Элиза тут же подскочила к своему супругу и стала бить кулаком по его спине.
— Ради Бога, Элиза! Ты мне всю спину отобьешь! — хрипло смеясь, воскликнул Ян.
— Зато помогает каждый раз! — строго заявила ему жена. — Ну, что? Полегчало?
— Полегчало, — послушно ответил ей Ян.
«Как печально. Печально любить кого-то, прожить с ним всю жизнь и вдруг потерять. Как будто его никогда не существовало. Остаться наедине с собой и своими все еще теплыми, несмолкаемыми чувствами к тому, кто исчез, растворился, сгнил в земле» — почему-то пронеслось в моей голове.
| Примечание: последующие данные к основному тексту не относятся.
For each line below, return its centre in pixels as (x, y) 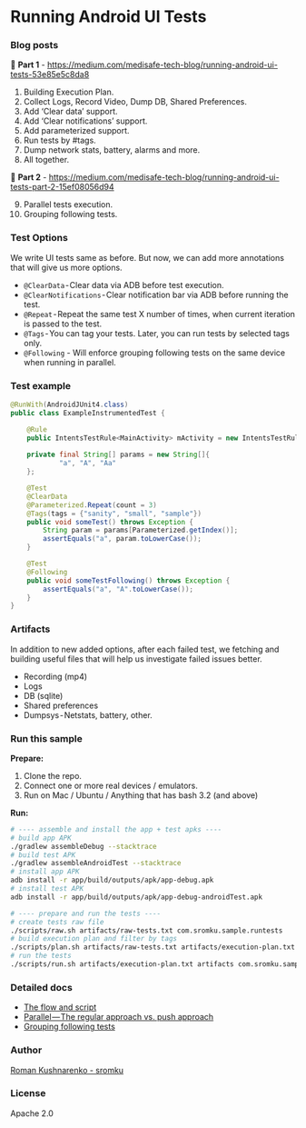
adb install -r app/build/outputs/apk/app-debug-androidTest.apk (136, 897)
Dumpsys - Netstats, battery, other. (88, 714)
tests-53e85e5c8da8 (50, 75)
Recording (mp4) (55, 676)
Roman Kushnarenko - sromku (67, 1070)
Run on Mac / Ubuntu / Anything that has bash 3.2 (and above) (141, 795)
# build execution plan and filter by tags (94, 939)
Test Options (39, 238)
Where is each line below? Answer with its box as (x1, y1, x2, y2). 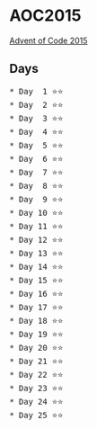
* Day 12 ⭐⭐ (9, 235, 64, 245)
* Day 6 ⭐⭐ (9, 154, 64, 164)
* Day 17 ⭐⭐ (9, 302, 64, 312)
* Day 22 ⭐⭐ (9, 370, 64, 380)
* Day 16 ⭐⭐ (9, 289, 64, 299)
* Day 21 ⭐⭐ (9, 356, 64, 366)
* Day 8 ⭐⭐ (9, 181, 64, 191)
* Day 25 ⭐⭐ (9, 410, 64, 420)
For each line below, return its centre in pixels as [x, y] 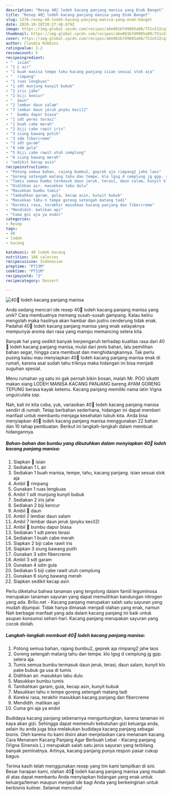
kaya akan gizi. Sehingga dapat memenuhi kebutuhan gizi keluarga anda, [82, 723]
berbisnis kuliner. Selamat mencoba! [44, 787]
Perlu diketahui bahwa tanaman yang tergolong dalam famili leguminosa [81, 591]
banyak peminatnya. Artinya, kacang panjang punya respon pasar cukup [82, 751]
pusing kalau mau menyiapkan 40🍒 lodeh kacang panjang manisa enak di [83, 357]
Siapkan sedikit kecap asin [41, 581]
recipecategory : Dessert [32, 281]
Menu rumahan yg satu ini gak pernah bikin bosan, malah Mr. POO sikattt [82, 378]
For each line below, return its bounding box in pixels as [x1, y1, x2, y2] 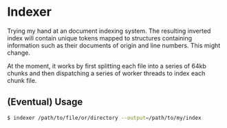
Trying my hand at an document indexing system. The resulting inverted [7, 27, 211, 35]
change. [7, 49, 31, 57]
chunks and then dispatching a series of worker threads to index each [7, 69, 206, 77]
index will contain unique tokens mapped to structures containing [7, 34, 193, 42]
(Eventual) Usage [7, 97, 83, 108]
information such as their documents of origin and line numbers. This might [7, 41, 221, 49]
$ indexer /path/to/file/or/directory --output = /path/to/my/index [7, 114, 202, 121]
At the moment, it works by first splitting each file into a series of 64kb [7, 62, 206, 70]
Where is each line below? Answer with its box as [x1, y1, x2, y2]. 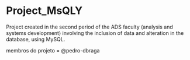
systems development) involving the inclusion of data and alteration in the [6, 29, 184, 36]
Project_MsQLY [6, 4, 83, 17]
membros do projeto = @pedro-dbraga [6, 47, 100, 54]
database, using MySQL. [6, 36, 65, 43]
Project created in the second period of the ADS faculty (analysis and [6, 23, 174, 30]
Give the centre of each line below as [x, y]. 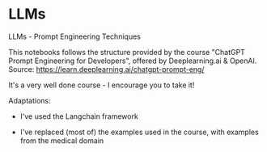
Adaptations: [30, 100]
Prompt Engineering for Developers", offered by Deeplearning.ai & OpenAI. [133, 61]
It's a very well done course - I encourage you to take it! [102, 85]
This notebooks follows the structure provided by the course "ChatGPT [127, 52]
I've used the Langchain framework [79, 116]
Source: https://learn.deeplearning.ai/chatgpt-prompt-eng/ [106, 69]
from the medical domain [62, 140]
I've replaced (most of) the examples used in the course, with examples [139, 132]
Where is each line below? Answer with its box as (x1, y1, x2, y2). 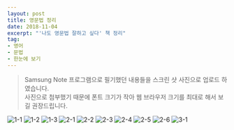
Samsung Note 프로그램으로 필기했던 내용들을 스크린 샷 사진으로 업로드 (24, 75, 220, 83)
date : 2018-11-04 (7, 23, 58, 30)
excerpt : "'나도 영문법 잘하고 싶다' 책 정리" (7, 29, 126, 37)
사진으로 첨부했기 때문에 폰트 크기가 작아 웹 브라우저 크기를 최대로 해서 (24, 92, 217, 101)
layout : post (7, 10, 45, 17)
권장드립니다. (31, 101, 68, 110)
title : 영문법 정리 (7, 17, 57, 24)
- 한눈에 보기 (7, 56, 41, 63)
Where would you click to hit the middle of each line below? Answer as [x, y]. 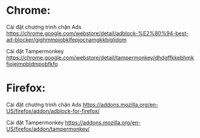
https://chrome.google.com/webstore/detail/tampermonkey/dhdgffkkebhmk [100, 57]
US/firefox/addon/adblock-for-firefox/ [53, 111]
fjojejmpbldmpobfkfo [32, 64]
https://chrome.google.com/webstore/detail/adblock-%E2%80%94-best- [98, 33]
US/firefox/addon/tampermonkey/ [48, 128]
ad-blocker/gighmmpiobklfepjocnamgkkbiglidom [67, 39]
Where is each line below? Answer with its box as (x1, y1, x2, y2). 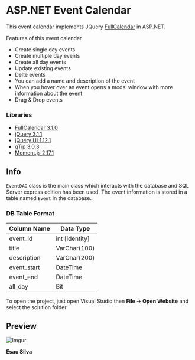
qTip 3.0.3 (14, 143, 40, 150)
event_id (9, 234, 33, 243)
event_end (9, 273, 38, 281)
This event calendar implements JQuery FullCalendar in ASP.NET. (6, 23, 166, 30)
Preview (6, 321, 37, 331)
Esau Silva (6, 348, 32, 355)
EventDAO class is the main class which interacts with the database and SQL (6, 182, 189, 189)
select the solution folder (6, 304, 67, 311)
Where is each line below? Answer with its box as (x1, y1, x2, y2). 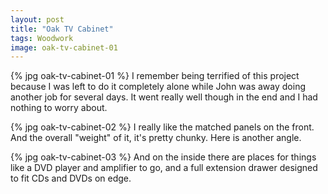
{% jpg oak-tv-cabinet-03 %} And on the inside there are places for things (10, 151, 317, 163)
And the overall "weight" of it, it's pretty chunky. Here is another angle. (10, 132, 302, 144)
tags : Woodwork (10, 33, 74, 43)
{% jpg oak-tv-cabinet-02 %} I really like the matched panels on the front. (10, 121, 315, 133)
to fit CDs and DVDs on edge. (10, 172, 132, 185)
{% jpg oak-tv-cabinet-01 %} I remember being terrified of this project (10, 70, 300, 82)
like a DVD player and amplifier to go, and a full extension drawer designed (10, 162, 318, 174)
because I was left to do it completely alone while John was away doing (10, 81, 307, 93)
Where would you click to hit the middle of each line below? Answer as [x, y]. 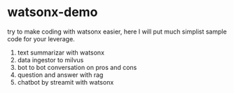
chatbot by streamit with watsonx [66, 82]
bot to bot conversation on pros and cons [77, 67]
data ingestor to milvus [50, 59]
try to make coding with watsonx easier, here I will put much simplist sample [117, 31]
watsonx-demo [53, 12]
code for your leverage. [41, 38]
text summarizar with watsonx [61, 52]
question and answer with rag [60, 75]
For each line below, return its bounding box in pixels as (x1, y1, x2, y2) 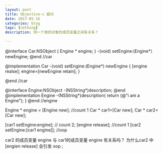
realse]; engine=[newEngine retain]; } (5, 68, 80, 74)
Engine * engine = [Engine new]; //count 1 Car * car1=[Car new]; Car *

Это был первый раз, когда я задумывалась о том, как живут смертные. Что они чувствуют, и как Судьба жестока к ним. Мне-то раньше казалось, что моя жизнь была мукой, что Судьба ненавидит меня и поэтому дала мне эту всепоглощающую любовь к Брэндону. Но я ошибалась. Судьба любит меня. А что, если бы она поступила со мной, как с Барни? Бедный Барни — он полюбил смертную, и она исчезла. Как я рада… Рада, что не оказалась на его месте! Это было бы настоящей агонией, нескончаемой пыткой — прожить все столетия без того, кому отдано твое сердце! Несчастные смертные. Мне жаль их. Это их ненавидит Судьба — меня же она любит.
Наша беседа продолжалась больше часа, за которые мне пришлось выпить две чашки чая и съесть целых три печенья: я не могла отказать хозяевам дома в этом для них наслаждении — накормить и напоить гостью. Я в первый раз попробовала пищу людей, и она показалась мне просто отвратительной. Но моя фантазия работала на отлично, и я рассказала родителям Вайпер о ней. Много разнообразной милой лжи. Например, о том, как она помогала мне с математикой на первом курсе. Или о том, как мы первый раз встретили президента Чехии, прямо на улице, но, увы, не сделали ни одной фотографии. Сладкая для родительских ушей ложь лилась из меня плавным ручейком, и лица Владиновичей сияли от счастья. От них же я знала о том, что Вайпер умерла в возрасте двадцати трех лет. Это была ужасная авиакатастрофа. Со всего огромного самолета выжил лишь один человек — парень Вайпер. Он долгое время лежал в больнице, но ему удалось выздороветь. Останки Вайпер были привезены в Брно и похоронены на небольшом кладбище рядом со старой католической церковью, по католическим обрядам, как пожелали родители. На похороны приехало много людей — ее однокурсники, друзья со школы и друзья детства, даже два профессора с Карлова университета. Это была ужасная потеря, неожиданный удар (здесь Элиза и Ян вновь стали украдкой смахивать со щек слезы, а мне было ужасно жаль их). С тех пор прошло столько лет, но рана, горечь и боль от потери единственной дочери были все еще свежи. Как будто новость о гибели дочери они получили только вчера.